Instant Clusters
Instant Clusters enables high-performance computing across multiple machines with high-speed networking capabilities.
Key characteristics:
- Fast local networking with bandwidths from 100 Gbps to 3200 Gbps within a single data center
- Static IP assignment for each pod in the cluster
- Environment variables set automatically for coordination between nodes
Deploy your first Instant Cluster
This guide explains how to use Instant Clusters to support larger workloads.
Each pod receives a static IP on the overlay network. The system designates one machine as the primary node by setting PRIMARY_IP
and CLUSTER_IP
environment variables. This primary designation simplifies working with multiprocessing libraries that require a primary node.
Environment variables
The following environment variables are available in all pods:
Environment Variable | Description |
---|---|
PRIMARY_ADDR / MASTER_ADDR | The address of the primary pod |
PRIMARY_PORT / MASTER_PORT | The port of the primary pod (all ports are available) |
NODE_ADDR | The static IP of this pod within the cluster network |
NODE_RANK | The cluster rank assigned to this pod (set to 0 for primary) |
NUM_NODES | Number of pods in the cluster |
NUM_TRAINERS | Number of GPUs per pod |
HOST_NODE_ADDR | Defined as PRIMARY_ADDR:PRIMARY_PORT for convenience |
The variables MASTER_ADDR
/PRIMARY_ADDR
and MASTER_PORT
/PRIMARY_PORT
are equivalent. The MASTER_*
variables provide compatibility with tools that expect these legacy names.
Network interfaces
High-bandwidth interfaces (eth1
, eth2
, etc.) handle inter-node communication, while the management interface (eth0
) manages external traffic. The NCCL environment variable NCCL_SOCKET_IFNAME
uses all available interfaces by default. The PRIMARY_ADDR
corresponds to eth1
to enable launching and bootstrapping distributed processes.

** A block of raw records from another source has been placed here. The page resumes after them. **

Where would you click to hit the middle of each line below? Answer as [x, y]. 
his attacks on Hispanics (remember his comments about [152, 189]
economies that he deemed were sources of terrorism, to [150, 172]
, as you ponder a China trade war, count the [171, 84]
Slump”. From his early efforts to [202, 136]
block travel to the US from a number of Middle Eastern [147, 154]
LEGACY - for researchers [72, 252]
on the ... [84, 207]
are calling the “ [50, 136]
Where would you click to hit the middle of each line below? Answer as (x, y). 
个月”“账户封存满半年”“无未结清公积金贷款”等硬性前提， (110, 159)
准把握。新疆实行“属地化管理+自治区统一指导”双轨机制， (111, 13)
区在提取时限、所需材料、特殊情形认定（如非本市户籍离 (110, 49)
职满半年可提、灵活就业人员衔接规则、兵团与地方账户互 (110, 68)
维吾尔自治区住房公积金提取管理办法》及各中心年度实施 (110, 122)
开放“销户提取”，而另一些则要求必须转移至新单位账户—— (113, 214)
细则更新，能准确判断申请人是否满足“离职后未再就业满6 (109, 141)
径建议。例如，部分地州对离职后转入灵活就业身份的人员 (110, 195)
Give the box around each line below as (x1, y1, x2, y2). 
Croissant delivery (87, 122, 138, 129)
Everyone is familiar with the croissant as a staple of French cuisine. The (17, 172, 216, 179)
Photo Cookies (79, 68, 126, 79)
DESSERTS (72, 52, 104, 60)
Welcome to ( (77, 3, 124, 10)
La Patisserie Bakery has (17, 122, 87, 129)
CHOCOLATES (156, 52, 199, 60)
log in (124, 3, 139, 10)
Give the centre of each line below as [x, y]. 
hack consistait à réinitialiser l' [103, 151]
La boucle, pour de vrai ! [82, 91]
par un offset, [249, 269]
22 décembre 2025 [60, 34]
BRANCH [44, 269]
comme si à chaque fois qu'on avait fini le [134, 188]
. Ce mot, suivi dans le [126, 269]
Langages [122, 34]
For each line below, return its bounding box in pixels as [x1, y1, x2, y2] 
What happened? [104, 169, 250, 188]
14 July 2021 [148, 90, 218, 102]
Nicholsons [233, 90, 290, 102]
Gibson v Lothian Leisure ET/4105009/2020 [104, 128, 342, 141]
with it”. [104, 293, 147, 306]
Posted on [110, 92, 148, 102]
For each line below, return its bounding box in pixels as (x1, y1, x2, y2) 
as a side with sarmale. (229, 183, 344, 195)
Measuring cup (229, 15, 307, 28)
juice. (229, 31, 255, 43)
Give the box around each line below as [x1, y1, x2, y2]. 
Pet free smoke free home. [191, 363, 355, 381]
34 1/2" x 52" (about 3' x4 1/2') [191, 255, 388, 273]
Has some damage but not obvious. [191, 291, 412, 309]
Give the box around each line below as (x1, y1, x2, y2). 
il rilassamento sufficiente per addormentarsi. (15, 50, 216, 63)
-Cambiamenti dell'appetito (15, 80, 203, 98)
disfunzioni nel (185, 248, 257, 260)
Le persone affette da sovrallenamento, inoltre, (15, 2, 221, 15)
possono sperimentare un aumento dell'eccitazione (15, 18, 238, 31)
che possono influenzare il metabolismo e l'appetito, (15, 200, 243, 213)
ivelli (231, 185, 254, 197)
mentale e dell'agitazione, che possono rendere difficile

Example PyTorch implementation
export NCCL_SOCKET_IFNAME=eth1
torchrun \
--nproc_per_node=$NUM_TRAINERS \
--nnodes=$NUM_NODES \
--node_rank=$NODE_RANK \
--master_addr=$MASTER_ADDR \
--master_port=$MASTER_PORT \
main.py
All accounts have a default spending limit. To launch a larger cluster, submit a support ticket at help@runpod.io
Applications
Instant Clusters benefit these use cases:
Deep Learning & AI
- Training Large Neural Networks: Speed up deep learning by distributing data across GPUs for faster convergence
- Federated Learning: Train models across distributed systems while maintaining data privacy
High-Performance Computing (HPC)
- Scientific Simulations: Run weather forecasting, molecular dynamics, and climate modeling with multi-GPU acceleration
- Astrophysics & Space Exploration: Simulate galaxy formations, detect gravitational waves, and model space weather
- Fluid Dynamics & Engineering: Perform computational fluid dynamics in aerospace, automotive, and energy sectors
Gaming & Graphics Rendering
- Ray Tracing & Real-Time Rendering: Create ultra-realistic graphics for gaming, VR, and movie CGI
- Game Development & Testing: Render game environments, test AI-driven behaviors, and generate procedural content
- Virtual Reality & Augmented Reality: Deliver real-time multi-view rendering for immersive experiences
Large-Scale Data Analytics
- Big Data Processing: Accelerate data processing in AI-driven analytics and recommendation systems
- Social Media Analysis: Detect real-time trends, analyze sentiment, and identify misinformation
You can review your spending in the Clusters tab in the billing section.